DIRECTIONS FOR THIS TASK:
Check every line of the data below for "There". Copy each one that has it.

EXCERPTED DATA:
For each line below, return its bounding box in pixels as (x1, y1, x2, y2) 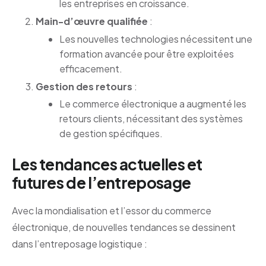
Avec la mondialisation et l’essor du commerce (12, 204, 211, 217)
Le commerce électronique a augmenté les (59, 97, 246, 110)
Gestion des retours (36, 80, 132, 93)
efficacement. (59, 62, 122, 75)
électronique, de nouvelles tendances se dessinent (12, 221, 236, 234)
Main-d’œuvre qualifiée (36, 15, 148, 28)
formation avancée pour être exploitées (59, 47, 234, 60)
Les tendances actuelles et (12, 154, 202, 175)
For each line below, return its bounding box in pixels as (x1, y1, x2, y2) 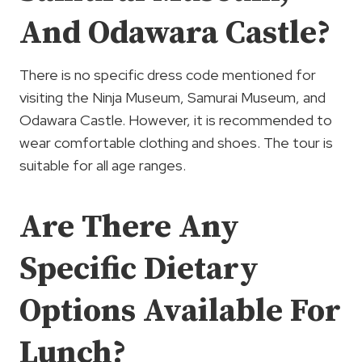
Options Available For (19, 291, 341, 332)
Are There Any (19, 207, 239, 248)
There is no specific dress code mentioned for (19, 65, 316, 85)
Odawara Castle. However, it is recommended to (19, 111, 332, 130)
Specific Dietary (19, 249, 259, 290)
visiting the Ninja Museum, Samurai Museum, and (19, 88, 326, 107)
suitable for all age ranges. (19, 156, 186, 175)
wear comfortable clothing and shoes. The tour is (19, 133, 333, 153)
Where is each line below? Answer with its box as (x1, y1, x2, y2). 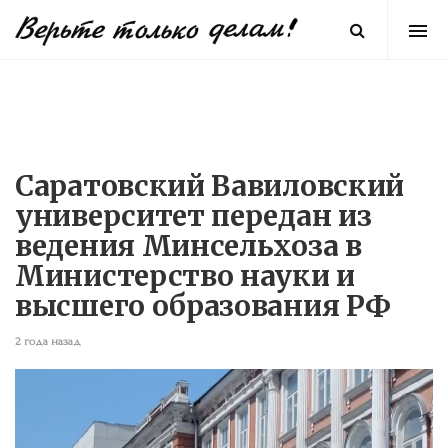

REPLY TO THE TASK:
Are There Any (19, 207, 239, 248)
There is no specific dress code mentioned for (19, 65, 316, 85)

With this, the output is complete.